Canadian Prime Minister Mark Carney struck a more measured but equally pointed tone. "The situation we're in collectively right now with Mythos and Fable is something that can happen with overreliance on certain models," Carney said. "Nobody has done anything wrong in the situation. But we will have done something wrong if we just accept this, don't take the lesson, don't build out and diversify."

 

The incident lands against a backdrop of years of European anxiety over dependence on American technology, spanning chips, cloud computing, and AI. That unease has deepened under Trump, amid trade disputes and threats of withdrawing from NATO commitments.

 

Not every country is starting from zero. China has long championed domestic AI firms, and its frontier models represent one of the few credible alternatives to American labs — though in some areas Chinese models still lag their US counterparts. Anthropic has separately accused Chinese rivals of using its models to train competitors on an "industrial" scale.
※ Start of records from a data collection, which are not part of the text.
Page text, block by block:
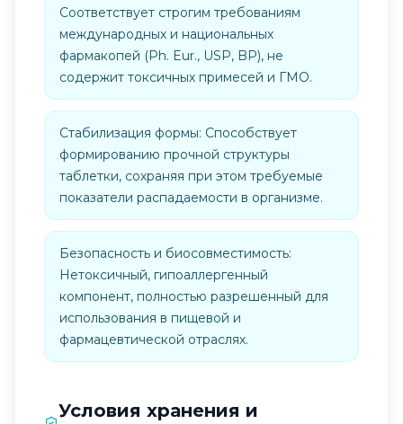
Соответствует строгим требованиям
международных и национальных
фармакопей (Ph. Eur., USP, BP), не
содержит токсичных примесей и ГМО.
Стабилизация формы: Способствует
формированию прочной структуры
таблетки, сохраняя при этом требуемые
показатели распадаемости в организме.
Безопасность и биосовместимость:
Нетоксичный, гипоаллергенный
компонент, полностью разрешенный для
использования в пищевой и
фармацевтической отраслях.
Условия хранения и
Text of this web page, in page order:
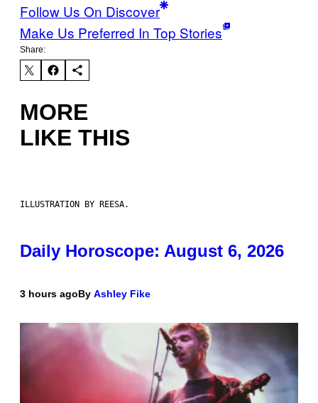
Follow Us On Discover
Make Us Preferred In Top Stories
Share:
MORE
LIKE THIS
ILLUSTRATION BY REESA.
Daily Horoscope: August 6, 2026
3 hours agoBy Ashley Fike
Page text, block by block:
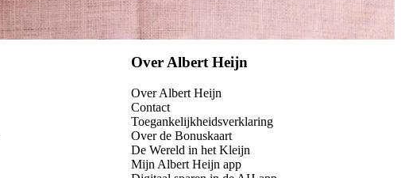
Over Albert Heijn
Over Albert Heijn
Contact
Toegankelijkheidsverklaring
Over de Bonuskaart
De Wereld in het Kleijn
Mijn Albert Heijn app
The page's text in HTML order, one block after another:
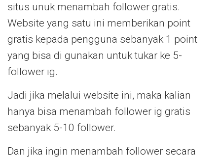
situs unuk menambah follower gratis.
Website yang satu ini memberikan point
gratis kepada pengguna sebanyak 1 point
yang bisa di gunakan untuk tukar ke 5-
follower ig.
Jadi jika melalui website ini, maka kalian
hanya bisa menambah follower ig gratis
sebanyak 5-10 follower.
Dan jika ingin menambah follower secara
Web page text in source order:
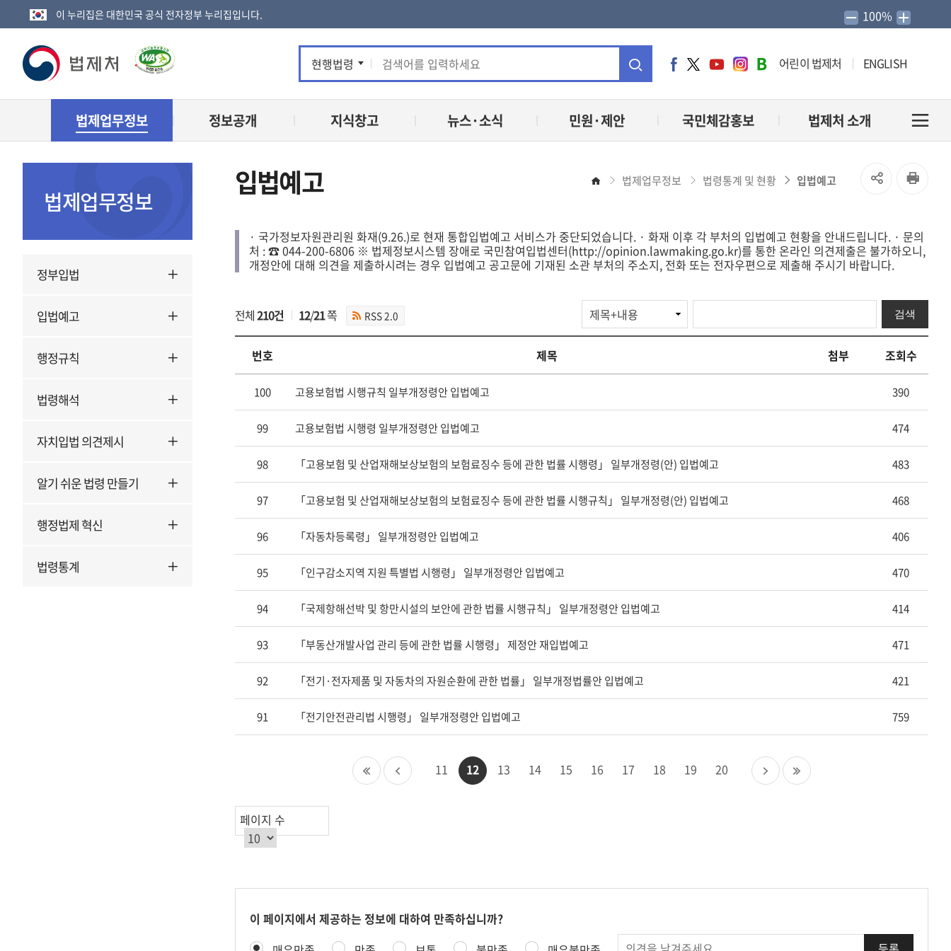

Smaller sovereign efforts like France's Mistral and Canada's Cohere have demonstrated that competitive models can emerge outside the two dominant powers, even if they cannot yet match the capabilities of the largest frontier labs. Singapore and the United Arab Emirates have pursued narrower priorities, focusing on AI infrastructure and models optimized for local languages.

 

The episode also highlights the potential role of open-source models, which could one day reach capabilities comparable to Mythos 5 and would be difficult for any single government to control or revoke.

 

Anthropic has indicated it may restore access to Fable 5 and Mythos 5. Whatever timeline governs that decision, the shutdown has already demonstrated how quickly the United States government can sever global access to frontier AI — and how many governments are now determined to ensure that power cannot be exercised over them again.